# FFT Bin Problem with external 24 Bit ADC(FFT bins changing with time)

Currently I am working on one project that includes 24 Bit external MCP3919 and MCP3914 ADCs and Tiva C series 32 Bit MCU. I am trying to calculate harmonic values of input signal.

I am using CMSIS DSP Library in Code Composer Studio. FFT functions are working great I have no problem with implementation of these functions. I tested them with internal generated sin signal and modulated it. Results are expected.

• FFT_Size : 64 point
• Window_Size : 2*FFT_Size

I have a problem that when I read real world signal from signal generator, my FFT bins are changing with time in n*50Hz signals. When I increase the input signal to 50.9 Hz there is no problem. It is same with 150Hz, 250Hz, 350Hz. It seems like there is fixed frequency error related with 50Hz.

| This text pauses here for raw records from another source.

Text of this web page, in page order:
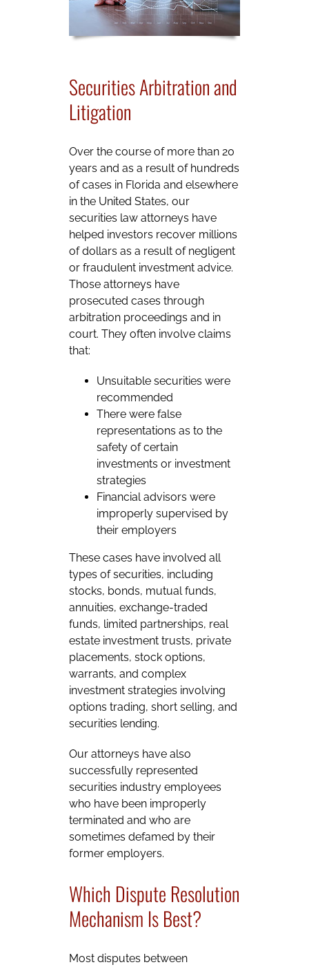
Securities Arbitration and
Litigation
Over the course of more than 20
years and as a result of hundreds
of cases in Florida and elsewhere
in the United States, our
securities law attorneys have
helped investors recover millions
of dollars as a result of negligent
or fraudulent investment advice.
Those attorneys have
prosecuted cases through
arbitration proceedings and in
court. They often involve claims
that:
Unsuitable securities were
recommended
There were false
representations as to the
safety of certain
investments or investment
strategies
Financial advisors were
improperly supervised by
their employers
These cases have involved all
types of securities, including
stocks, bonds, mutual funds,
annuities, exchange-traded
funds, limited partnerships, real
estate investment trusts, private
placements, stock options,
warrants, and complex
investment strategies involving
options trading, short selling, and
securities lending.
Our attorneys have also
successfully represented
securities industry employees
who have been improperly
terminated and who are
sometimes defamed by their
former employers.
Which Dispute Resolution
Mechanism Is Best?
Most disputes between
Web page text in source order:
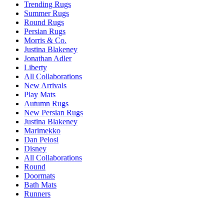
Trending Rugs
Summer Rugs
Round Rugs
Persian Rugs
Morris & Co.
Justina Blakeney
Jonathan Adler
Liberty
All Collaborations
New Arrivals
Play Mats
Autumn Rugs
New Persian Rugs
Justina Blakeney
Marimekko
Dan Pelosi
Disney
All Collaborations
Round
Doormats
Bath Mats
Runners
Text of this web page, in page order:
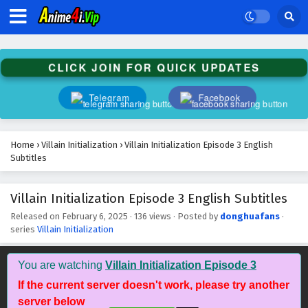
CLICK JOIN FOR QUICK UPDATES
Telegram Facebook
Home › Villain Initialization › Villain Initialization Episode 3 English
Subtitles
Villain Initialization Episode 3 English Subtitles
Released on February 6, 2025 · 136 views · Posted by donghuafans ·
series Villain Initialization
You are watching Villain Initialization Episode 3
If the current server doesn't work, please try another
server below
Villain Initialization Episode 16 English
Subtitles
Eps 16 - February 6, 2025
Villain Initialization Episode 15 English Subtitles
Eps 15 - February 6, 2025
Subtitles
Villain Initialization Episode 13 English
Subtitles
Eps 13 - February 6, 2025
Villain Initialization Episode 12 English
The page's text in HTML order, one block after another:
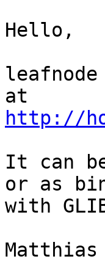
Hello,
http://
It can
or as
with
Matthias
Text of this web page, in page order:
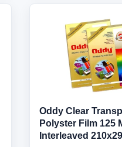
Oddy Clear
Polyster Film 125
Interleaved
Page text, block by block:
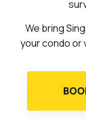
We bring
your condo or
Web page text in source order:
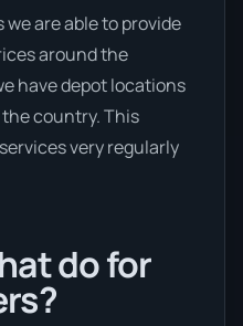
are able to provide
around the
have depot locations
country. This
very regularly
do for
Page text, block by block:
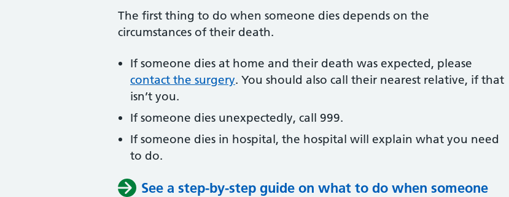
The first thing to do when someone dies depends on the
circumstances of their death.
If someone dies at home and their death was expected, please
contact the surgery. You should also call their nearest relative, if that
isn’t you.
If someone dies unexpectedly, call 999.
If someone dies in hospital, the hospital will explain what you need
to do.
See a step-by-step guide on what to do when someone
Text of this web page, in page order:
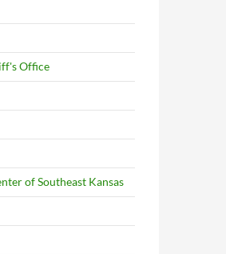
Office
of Southeast Kansas
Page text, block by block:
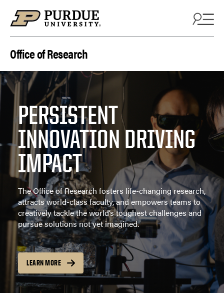
Office of Research
PERSISTENT
INNOVATION DRIVING
IMPACT
The Office of Research fosters life-changing research,
attracts world-class faculty, and empowers teams to
creatively tackle the world’s toughest challenges and
pursue solutions not yet imagined.
LEARN MORE
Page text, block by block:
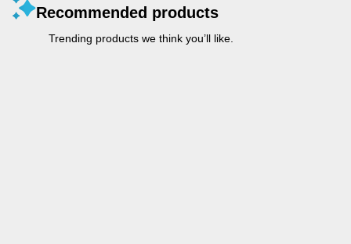
Recommended products
Trending products we think you’ll like.
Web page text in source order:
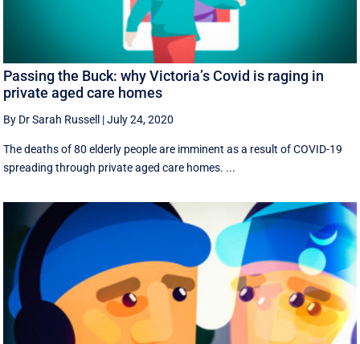
Passing the Buck: why Victoria’s Covid is raging in
private aged care homes
By Dr Sarah Russell |July 24, 2020
The deaths of 80 elderly people are imminent as a result of COVID-19
spreading through private aged care homes. ...
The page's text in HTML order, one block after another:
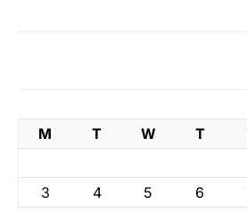
M T W T
3
4 5 6
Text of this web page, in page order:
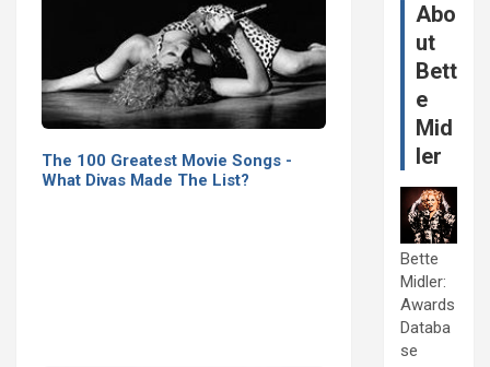
The 100 Greatest Movie Songs -
What Divas Made The List?
Abo
ut
Bett
e
Mid
ler
Bette
Midler:
Awards
Databa
se
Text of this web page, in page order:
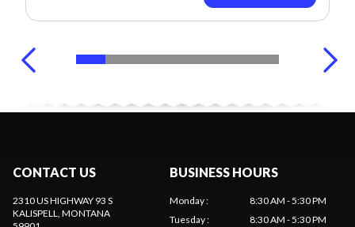
CONTACT US
2310 US HIGHWAY 93 S
KALISPELL, MONTANA
BUSINESS HOURS
Monday:
8:30 AM - 5:30 PM
Tuesday: 8:30 AM - 5:30 PM
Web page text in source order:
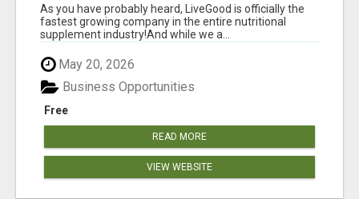
As you have probably heard, LiveGood is officially the
fastest growing company in the entire nutritional
supplement industry!​And while we a...
May 20, 2026
Free
Business Opportunities
READ MORE
VIEW WEBSITE
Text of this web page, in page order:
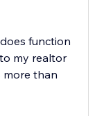
function
my realtor
more than
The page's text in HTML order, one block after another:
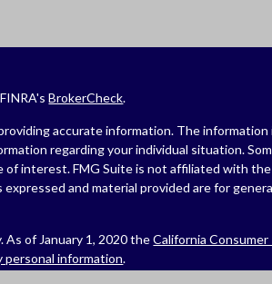
BrokerCheck.
accurate information. The
regarding your individual situation.
interest. FMG Suite is not affiliated with
and material provided are for
As of January 1, 2020 theCalifornia
personal information.
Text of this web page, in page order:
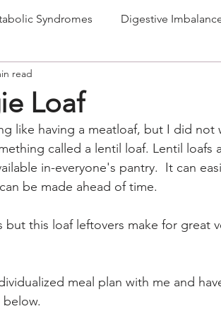
Syndromes Digestive
Loaf
read
like having a meatloaf, but I did
called a lentil loaf. Lentil loafs
in-everyone's pantry.  It can
be made ahead of time.
but this loaf leftovers make for great
meal plan with me and
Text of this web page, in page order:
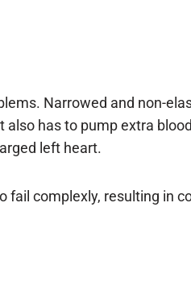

For example : FFT functions work great with 50.9 Hz signal instead of 50Hz (1*0.9Hz) 152.7 Hz signal instead of 150 Hz ( 3*0.9Hz) 254.5 Hz signal instead of 250 Hz (5*0.9Hz)

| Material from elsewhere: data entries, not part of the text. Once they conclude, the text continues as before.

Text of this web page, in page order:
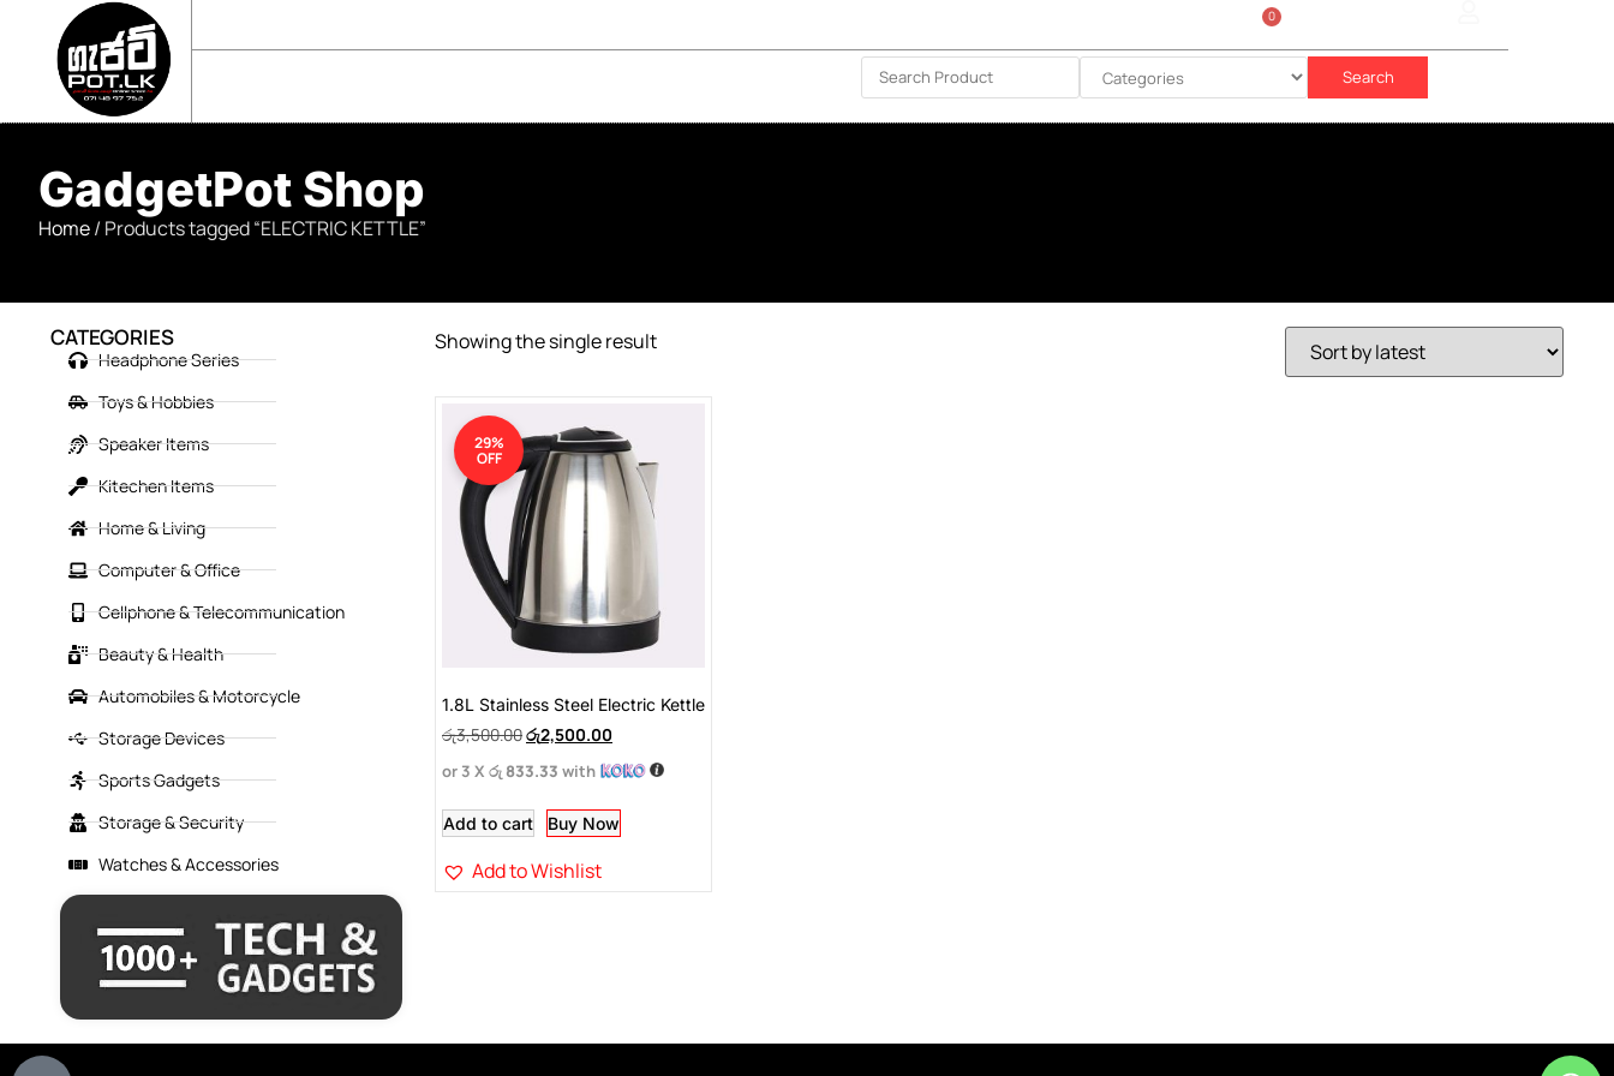
0.00 0
Search
GadgetPot Shop
Home/ Products tagged “ELECTRIC KETTLE”
CATEGORIES
Headphone Series
Toys & Hobbies
Speaker Items
Kitechen Items
Home & Living
Computer & Office
Cellphone & Telecommunication
Beauty & Health
Automobiles & Motorcycle
Storage Devices
Sports Gadgets
Storage & Security
Watches & Accessories
Showing the single result
29%
OFF
1.8L Stainless Steel Electric Kettle
රු3,500.00රු2,500.00
or 3 X රු 833.33 with
Add to cart Buy Now
Add to Wishlist

I am sharing my FFT Bin graphs

                       **Fig1 : 50.0 Hz and 250.0Hz**


                    **Fig2 : 50.9 Hz and 254.5Hz**


As a result, with frequency changing FFT bins are true. I need your experiences with this issue.

dredg

• 50Hz multiples sounds suspiciously like power line feedthrough - is your signal generator mains powered? (I am assuming you are in a country with a 50Hz power line). The specific signal generator model might help us understand. – Peter Smith Apr 30 '16 at 13:59
• Hello Peter. I am not thinking that It is related with it. Because it is supplied isolated power supply. And I observed from osciloscope too. – dredg Apr 30 '16 at 14:54

This happens when the input signal is not exactly periodic with input signal length, e.g. because the generated sine and the ADC clock are from different clock sources. Looking at a signal that we expect in bin 2 ($e^{2ix}$), and the result for bin 1:
• If the sampling period contains exactly two signal periods: $\int_0^{2\pi}\!{e^{2ix}e^{-ix}\ dx} = 0$
• If the signal is a bit lower in frequency: $\int_0^{2\pi}\!{e^{1.99ix}e^{-ix}\ dx} = -0.063 + 0.002i$, so quite a bit of energy is shown in this bin.